In-Depth
Accelerating Agility through Workload Automation
By using event-driven rules, workload automation can trigger work based on nearly any event, helping IT optimize finite resources so critical workloads run reliably.
by Denise Kalm and Keith Woodward
Today’s IT organizations face multiple challenges when managing complex workloads with finite processing resources. Organizations must optimize these resources to ensure that critical batch jobs run reliably and that multi-platform, multi-system resources are coordinated so business transactions and services work seamlessly. To fulfill these requirements, IT managers must take a more sophisticated approach to workload automation and invest in innovative software technology.
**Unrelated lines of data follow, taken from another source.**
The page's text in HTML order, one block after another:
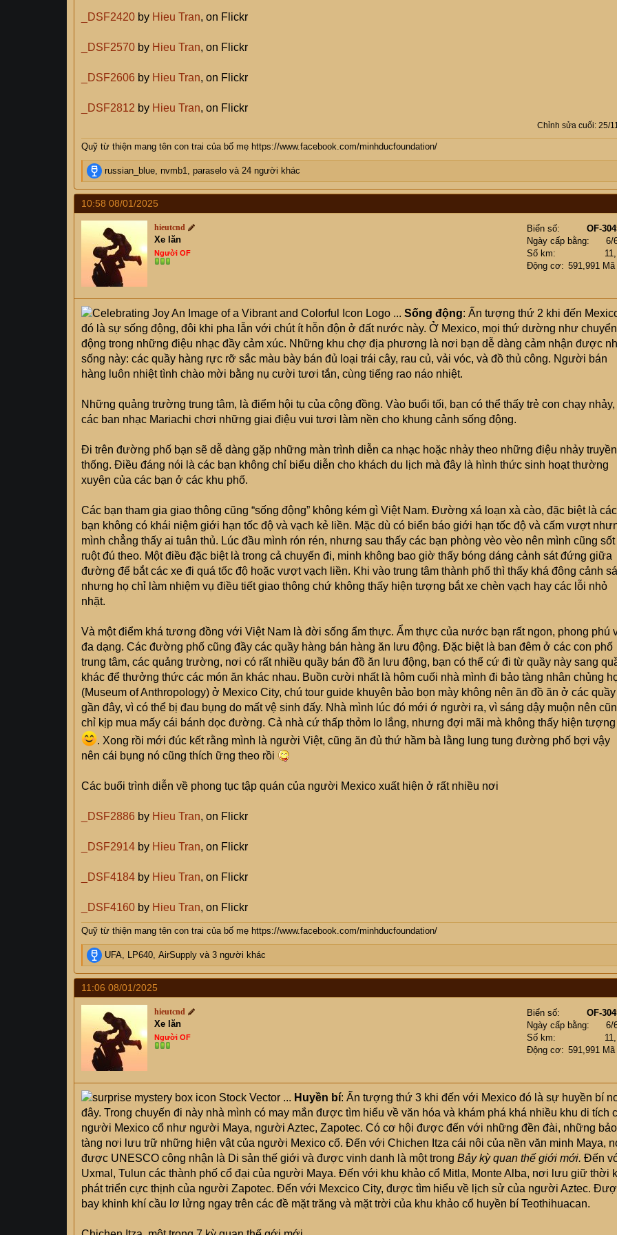
_DSF2420 by Hieu Tran, on Flickr
_DSF2570 by Hieu Tran, on Flickr
_DSF2606 by Hieu Tran, on Flickr
_DSF2812 by Hieu Tran, on Flickr
Chỉnh sửa cuối: 25/
Quỹ từ thiện mang tên con trai của bố mẹ https://www.facebook.com/minhducfoundation/
R
e
a
c
t
i
o
n
s
russian_blue, nvmb1, paraselo và 24 người khác
10:58 08/01/2025
hieutcnd
Xe lăn
Người OF
Biển số
OF-
Ngày cấp bằng
6/
Số km
Động cơ
591,991
Sống động: Ấn tượng thứ 2 khi đến
đó là sự sống động, đôi khi pha lẫn với chút ít hỗn độn ở đất nước này. Ở Mexico, mọi thứ dường như chuyển
động trong những điệu nhạc đầy cảm xúc. Những khu chợ địa phương là nơi bạn dễ dàng cảm nhận được
sống này: các quầy hàng rực rỡ sắc màu bày bán đủ loại trái cây, rau củ, vải vóc, và đồ thủ công. Người bán
hàng luôn nhiệt tình chào mời bằng nụ cười tươi tắn, cùng tiếng rao náo nhiệt.
Những quảng trường trung tâm, là điểm hội tụ của cộng đồng. Vào buổi tối, bạn có thể thấy trẻ con chạy nhảy,
các ban nhạc Mariachi chơi những giai điệu vui tươi làm nền cho khung cảnh sống động.
Đi trên đường phố bạn sẽ dễ dàng gặp những màn trình diễn ca nhạc hoặc nhảy theo những điệu nhảy truyền
thống. Điều đáng nói là các bạn không chỉ biểu diễn cho khách du lịch mà đây là hình thức sinh hoạt thường
xuyên của các bạn ở các khu phố.
Các bạn tham gia giao thông cũng “sống động” không kém gì Việt Nam. Đường xá loạn xà cào, đặc biệt là các
bạn không có khái niệm giới hạn tốc độ và vạch kẻ liền. Mặc dù có biển báo giới hạn tốc độ và cấm vượt
mình chẳng thấy ai tuân thủ. Lúc đầu mình rón rén, nhưng sau thấy các bạn phòng vèo vèo nên mình cũng sốt
ruột đú theo. Một điều đặc biệt là trong cả chuyến đi, minh không bao giờ thấy bóng dáng cảnh sát đứng giữa
đường để bắt các xe đi quá tốc độ hoặc vượt vạch liền. Khi vào trung tâm thành phố thì thấy khá đông cảnh
nhưng họ chỉ làm nhiệm vụ điều tiết giao thông chứ không thấy hiện tượng bắt xe chèn vạch hay các lỗi nhỏ
nhặt.
Và một điểm khá tương đồng với Việt Nam là đời sống ẩm thực. Ẩm thực của nước bạn rất ngon, phong phú
đa dạng. Các đường phố cũng đầy các quầy hàng bán hàng ăn lưu động. Đặc biệt là ban đêm ở các con phố
trung tâm, các quảng trường, nơi có rất nhiều quầy bán đồ ăn lưu động, bạn có thể cứ đi từ quầy này sang
khác để thưởng thức các món ăn khác nhau. Buồn cười nhất là hôm cuối nhà mình đi bảo tàng nhân chủng
(Museum of Anthropology) ở Mexico City, chú tour guide khuyên bảo bọn mày không nên ăn đồ ăn ở các quầy
gần đây, vì có thể bị đau bụng do mất vệ sinh đấy. Nhà mình lúc đó mới ớ người ra, vì sáng dậy muộn nên
chỉ kịp mua mấy cái bánh dọc đường. Cả nhà cứ thấp thỏm lo lắng, nhưng đợi mãi mà không thấy hiện
. Xong rồi mới đúc kết rằng mình là người Việt, cũng ăn đủ thứ hầm bà lằng lung tung đường phố bợi vậy
nên cái bụng nó cũng thích ững theo rồi
Các buổi trình diễn về phong tục tập quán của người Mexico xuất hiện ở rất nhiều nơi
_DSF2886 by Hieu Tran, on Flickr
_DSF2914 by Hieu Tran, on Flickr
_DSF4184 by Hieu Tran, on Flickr
_DSF4160 by Hieu Tran, on Flickr
Quỹ từ thiện mang tên con trai của bố mẹ https://www.facebook.com/minhducfoundation/
R
e
a
c
t
i
o
n
s
UFA, LP640, AirSupply và 3 người khác
11:06 08/01/2025
hieutcnd
Xe lăn
Người OF
Biển số
OF-
Ngày cấp bằng
6/
Số km
Động cơ
591,991
Huyền bí: Ấn tượng thứ 3 khi đến với Mexico đó là sự huyền bí
đây. Trong chuyến đi này nhà mình có may mắn được tìm hiểu về văn hóa và khám phá khá nhiều khu di tích
người Mexico cổ như người Maya, người Aztec, Zapotec. Có cơ hội được đến với những đền đài, những bảo
tàng nơi lưu trữ những hiện vật của người Mexico cổ. Đến với Chichen Itza cái nôi của nền văn minh Maya,
được UNESCO công nhận là Di sản thế giới và được vinh danh là một trong Bảy kỳ quan thế giới mới. Đến
Uxmal, Tulun các thành phố cổ đại của người Maya. Đến với khu khảo cổ Mitla, Monte Alba, nơi lưu giữ thời
phát triển cực thịnh của người Zapotec. Đến với Mexcico City, được tìm hiểu về lịch sử của người Aztec.
bay khinh khí cầu lơ lửng ngay trên các đề mặt trăng và mặt trời của khu khảo cổ huyền bí Teothihuacan.

In the early days of mainframe computing, single-processor systems easily completed their allotted work during overnight batch windows. As multiprocessor systems, parallel Sysplex emerged and the mainframe could run a greater number of increasingly complicated jobs, completing those jobs on schedule became more difficult. At the same time, the batch window shrank to almost nothing as organizations faced increasing demands to process transactions around the clock. As a result, the first job scheduling tools were introduced to ensure that batch work was completed on schedule by grouping similar workloads and running them at predetermined times.
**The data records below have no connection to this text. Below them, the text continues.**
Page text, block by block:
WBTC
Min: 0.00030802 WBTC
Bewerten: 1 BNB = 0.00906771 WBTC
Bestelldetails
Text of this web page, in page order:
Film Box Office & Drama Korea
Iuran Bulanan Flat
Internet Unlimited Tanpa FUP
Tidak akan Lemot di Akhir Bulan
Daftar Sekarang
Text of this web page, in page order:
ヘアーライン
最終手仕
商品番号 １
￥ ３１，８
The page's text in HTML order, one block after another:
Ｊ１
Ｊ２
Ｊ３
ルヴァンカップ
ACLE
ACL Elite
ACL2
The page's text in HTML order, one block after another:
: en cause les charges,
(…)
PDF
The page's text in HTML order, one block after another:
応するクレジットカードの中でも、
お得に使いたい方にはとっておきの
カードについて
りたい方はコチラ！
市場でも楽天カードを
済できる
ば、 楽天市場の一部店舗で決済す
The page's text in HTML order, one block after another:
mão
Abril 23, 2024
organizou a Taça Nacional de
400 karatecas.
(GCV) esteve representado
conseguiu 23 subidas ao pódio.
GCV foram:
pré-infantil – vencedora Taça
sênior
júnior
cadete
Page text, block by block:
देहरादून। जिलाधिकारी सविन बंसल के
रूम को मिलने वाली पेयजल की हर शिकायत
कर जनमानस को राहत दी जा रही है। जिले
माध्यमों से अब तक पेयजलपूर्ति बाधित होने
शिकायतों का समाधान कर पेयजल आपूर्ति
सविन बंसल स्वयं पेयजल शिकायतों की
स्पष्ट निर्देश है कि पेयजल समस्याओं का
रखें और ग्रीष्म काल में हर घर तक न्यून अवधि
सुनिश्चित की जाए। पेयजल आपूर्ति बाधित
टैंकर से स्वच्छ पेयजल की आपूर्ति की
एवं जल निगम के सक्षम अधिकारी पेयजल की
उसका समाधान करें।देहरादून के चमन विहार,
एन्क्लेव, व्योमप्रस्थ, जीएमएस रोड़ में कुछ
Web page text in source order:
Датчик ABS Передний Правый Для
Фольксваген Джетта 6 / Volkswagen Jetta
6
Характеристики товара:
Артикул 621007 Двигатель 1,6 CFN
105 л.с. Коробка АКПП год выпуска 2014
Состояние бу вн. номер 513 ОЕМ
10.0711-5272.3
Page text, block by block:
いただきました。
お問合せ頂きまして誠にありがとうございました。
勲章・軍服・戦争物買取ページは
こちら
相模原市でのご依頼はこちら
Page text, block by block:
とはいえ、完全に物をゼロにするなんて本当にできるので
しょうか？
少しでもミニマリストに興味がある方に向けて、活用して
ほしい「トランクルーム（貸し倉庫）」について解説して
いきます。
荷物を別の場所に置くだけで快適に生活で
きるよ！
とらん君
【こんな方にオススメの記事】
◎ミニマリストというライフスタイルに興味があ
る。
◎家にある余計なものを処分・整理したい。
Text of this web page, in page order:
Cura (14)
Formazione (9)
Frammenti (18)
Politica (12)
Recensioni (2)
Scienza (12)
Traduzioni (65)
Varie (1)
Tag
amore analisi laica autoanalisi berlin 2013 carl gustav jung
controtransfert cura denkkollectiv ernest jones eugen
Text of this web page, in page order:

With the proliferation of newer computing architectures, job scheduling tools have evolved from simple time-stamped scheduling utilities to dynamic, event-based automation managers. For example, workload automation tools connect workloads with the business services they support, enabling IT to manage workloads as integrated business services rather than disparate IT components.
Real-World Benefits
To understand the practical benefits of this more sophisticated approach to workload automation, let’s consider a company that fully intends to standardize on a common set of platforms and applications but still develops a heterogeneous enterprise computing environment over time.
Let’s say the company decides to standardize manufacturing operations on SAP running on z/OS. While the company is likely to convert most processes to the new system, it may also choose to maintain a familiar, homegrown Solaris-based tracking system.
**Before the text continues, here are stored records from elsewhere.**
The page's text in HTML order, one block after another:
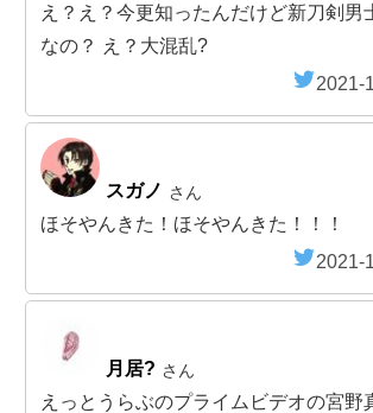
え？え？今更知ったんだけど新刀剣男
なの？ え？大混乱?
2021-
スガノ さん
ほそやんきた！ほそやんきた！！！
2021-
月居? さん
えっとうらぶのプライムビデオの宮野
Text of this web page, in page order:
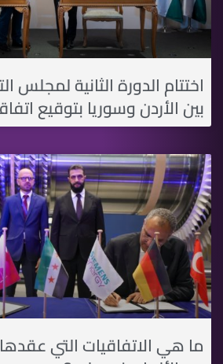
اختتام الدورة الثانية لمجلس
بين الأردن وسوريا بتوقيع
ما هي الاتفاقيات التي
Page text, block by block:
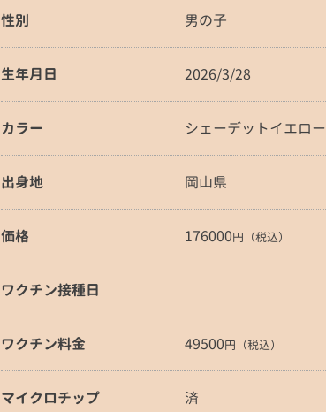
性別 男の子
生年月日 2026/3/28
カラー シェーデットイエロー
出身地 岡山県
価格 176000円（税込）
ワクチン接種日
ワクチン料金 49500円（税込）
マイクロチップ 済
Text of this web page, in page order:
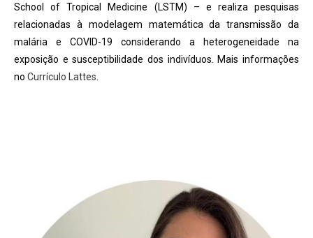
School of Tropical Medicine (LSTM) – e realiza pesquisas
relacionadas à modelagem matemática da transmissão da
malária e COVID-19 considerando a heterogeneidade na
exposição e susceptibilidade dos indivíduos. Mais informações
no Currículo Lattes

Suppose this company later merges with another company that uses Oracle on HP-UX. The finance department finds no reason to convert this Oracle system and it is introduced wholesale into the environment. Later, the customer service department decides to invest in a new CRM solution such as PeopleSoft on Windows. Meanwhile, the company standardizes on Lotus Notes for messaging, even though one subsidiary is already using Microsoft Exchange Server. As customers interact with the company electronically, all of these systems must work together to receive and process orders, determine pricing, track inventory availability, set shipping dates, answer customer complaints, and alert key personnel about various types of events.
IT staff could spend months, or even years, writing and testing homegrown integration scripts or pay integrators hundreds of thousands of dollars to get these systems to work together. On the other hand, they could implement a workload automation solution that can:
- Schedule and track jobs across multiple platforms
- Trigger processes for all of the company’s applications
- Monitor all workflows with a single, graphical interface
- Represent process control for all end-to-end business processes, including alerts that predict potential problems
The result: more reliable IT operations, faster integration, and lower IT costs.
Accelerating Business Processes
Today’s customers expect immediate service -- particularly when they transact business online. Organizations that want to compete successfully must become a real-time enterprise (RTE). Successful RTE environments rely on flexible infrastructure capable of supporting increasing demands in processing with minimal latency. This requires solutions that are capable of managing varied systems and applications from both IT and business perspectives.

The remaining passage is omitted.